I have checked the citation data, the total number of the citing-cited pairs is 11,894,932. But it is very strange that there are only 7,607,845 citing papers in the dataset. This number is much smaller than what I think. So I check whether each a citing or cited paper contains its PMID. The result is yes.

I guess we have limited the citations in the papers indexed in the MEDLINE, which led to the result was very close to the data extracted from PubMed (about 5,700,000 citing papers).

So Could you kindly write me a new file that contains the citation pairs of the whole WOS? Because what exactly I want to use is the global citation information in the WOS dataset. A PubMed paper could cite a paper that is not indexed in PubMed (has no PMID), vice versa. We should include all the papers in the WOS whether it has PMID(DOI) or not. If a paper has no PMID, we can just mark it 'null' or something else.

Thanks, Xin Li 2019/04/18

XiaoranYan commented 5 years ago

So Could you kindly write me a new file that contains the citation pairs of the whole WOS?

Sure, but this would be huge. Do you only want those citations originated from PubMed matched papers (citing papers)?

We should include all the papers in the WOS whether it has PMID(DOI) or not. If a paper has no PMID, we can just mark it 'null' or something else.

This does not make sense at all. If you are only comparing clinical vs non-clinical papers in PubMed, all other WoS records that does not cite or is not cited by the matched records should not matter. Unless you plan to do mult-step citation analysis.

In general, data at this scale is very tricky to deal even with our resources. It is recommended to move your code to data, which means downloading might not be an efficient way any longer. Please attend our event next week and we can discuss possibilities moving forward. http://iuni.iu.edu/news/event/39

lucian-whu commented 5 years ago

Sure, but this would be huge. Do you only want those citations originated from PubMed matched papers (citing papers)?

No, I also need the information about papers that are not indexed in PubMed.

This does not make sense at all. If you are only comparing clinical vs non-clinical papers in PubMed, all other WoS records that does not cite or is not cited by the matched records should not matter. Unless you plan to do mult-step citation analysis.

I am sorry I didn't express my goal clearly. It was a very initial idea that comparing clinical vs non-clinical papers in PubMed, and I found someone had done it. Now, what I want to do with the citation dataset is something like this paper https://www.nature.com/articles/s41586-019-0941-9?mc_cid=ece727ac75&mc_eid=%5BUNIQID%5D, using the citation data to design some indicators for the prediction of the success of a drug. It is also an initial idea, but I believe it is promising.

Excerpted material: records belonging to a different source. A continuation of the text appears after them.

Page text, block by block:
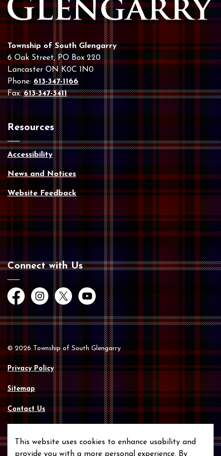
This website uses cookies to enhance usability and
provide you with a more personal experience. By
Township of South Glengarry
6 Oak Street, PO Box 220
Lancaster ON K0C 1N0
Phone: 613-347-1166
Fax:613-347-3411
Resources
Accessibility
News and Notices
Website Feedback
Connect with Us
FacebookInstagram
TwitterYouTube
© 2026 Township of South Glengarry
Privacy Policy
Sitemap
Contact Us
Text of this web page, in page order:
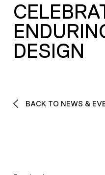
DESIGN
BACK TO NEWS &
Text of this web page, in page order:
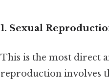
1. Sexual
This is the most direct
reproduction involves
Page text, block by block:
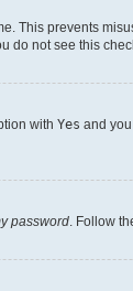
This prevents
not see this
with Yes and
password . Follow
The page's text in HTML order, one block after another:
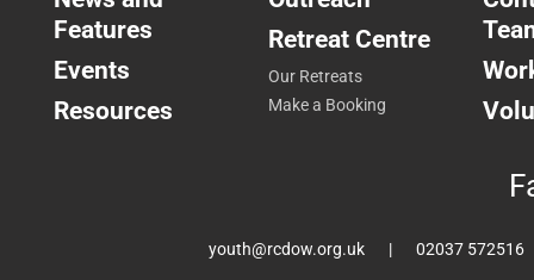
Features
Events
Resources
Retreat Centre
Our Retreats
Make a Booking
youth@rcdow.org.uk 02037 572516
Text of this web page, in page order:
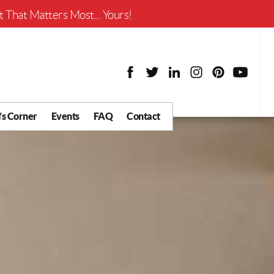
That Matters Most... Yours!
Corner Events FAQ Contact
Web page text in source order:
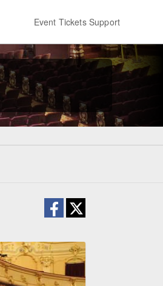
Event Tickets Support
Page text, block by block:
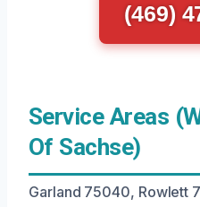
(469)
Service Areas
Of Sachse)
Garland 75040, Rowlett
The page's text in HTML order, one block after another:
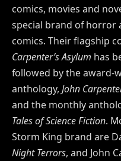
comics, movies and
special brand of horror
comics. Their flagship
Carpenter’s Asylum has
followed by the award-
anthology, John
and the monthly
Tales of Science Fiction.
Storm King brand are
Night Terrors, and John
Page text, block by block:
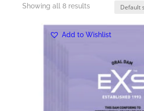
Showing all 8 results
Add to Wishlist
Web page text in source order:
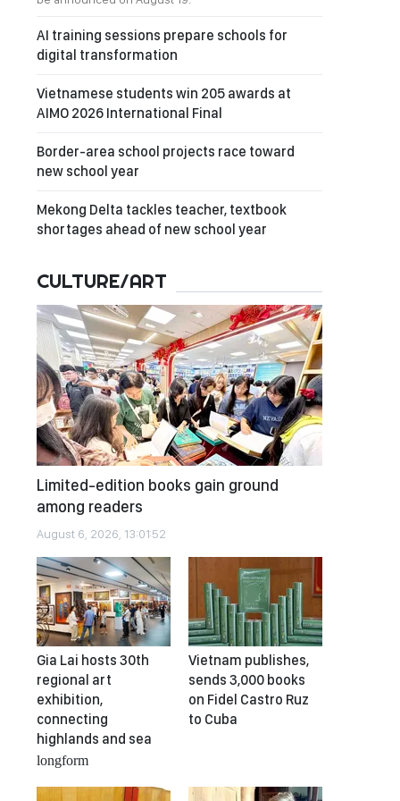
AI training sessions prepare schools for
digital transformation
Vietnamese students win 205 awards at
AIMO 2026 International Final
Border-area school projects race toward
new school year
Mekong Delta tackles teacher, textbook
shortages ahead of new school year
CULTURE/ART
Limited-edition books gain ground
among readers
August 6, 2026, 13:01:52
Gia Lai hosts 30th
regional art
exhibition,
connecting
highlands and sea
longform
Vietnam publishes,
sends 3,000 books
on Fidel Castro Ruz
to Cuba
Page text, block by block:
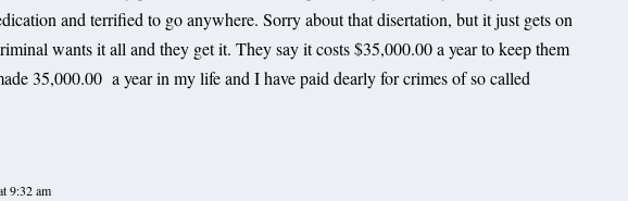
and terrified to go anywhere. Sorry about that disertation, but it just gets on
wants it all and they get it. They say it costs $35,000.00 a year to keep them
35,000.00 a year in my life and I have paid dearly for crimes of so called
9:32 am
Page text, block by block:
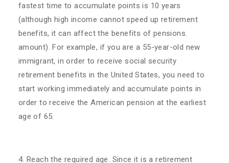
fastest time to accumulate points is 10 years
(although high income cannot speed up retirement
benefits, it can affect the benefits of pensions.
amount). For example, if you are a 55-year-old new
immigrant, in order to receive social security
retirement benefits in the United States, you need to
start working immediately and accumulate points in
order to receive the American pension at the earliest
age of 65.
4. Reach the required age. Since it is a retirement
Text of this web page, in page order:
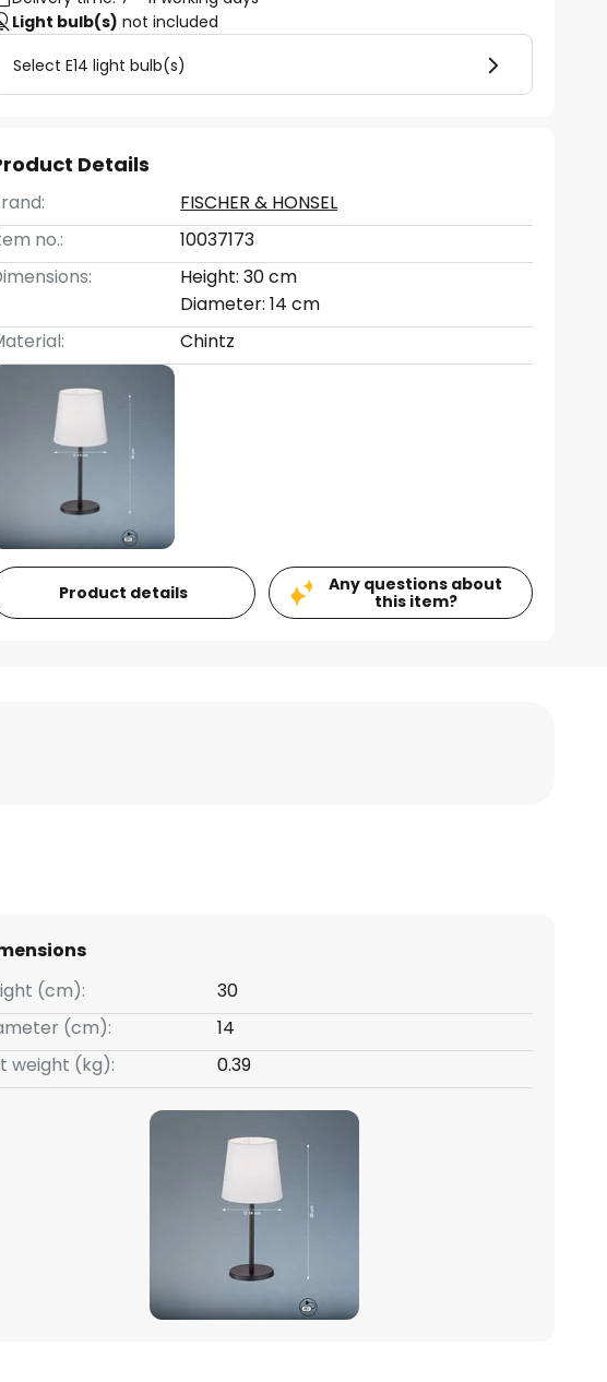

In general, data at this scale is very tricky to deal even with our resources. It is recommended to move your code to data, which means downloading might not be an efficient way any longer.

Yes, of course, it will be about 200 GB as I estimate. I plan to use something like Lucene or ElasticSearch before, index and then search. it will only take about 300 GB hard drive to store and index it. However, moving code to data is also a good choice, I believe.

Thank you so much for the kind reply. I will definitely attend your great events if possible.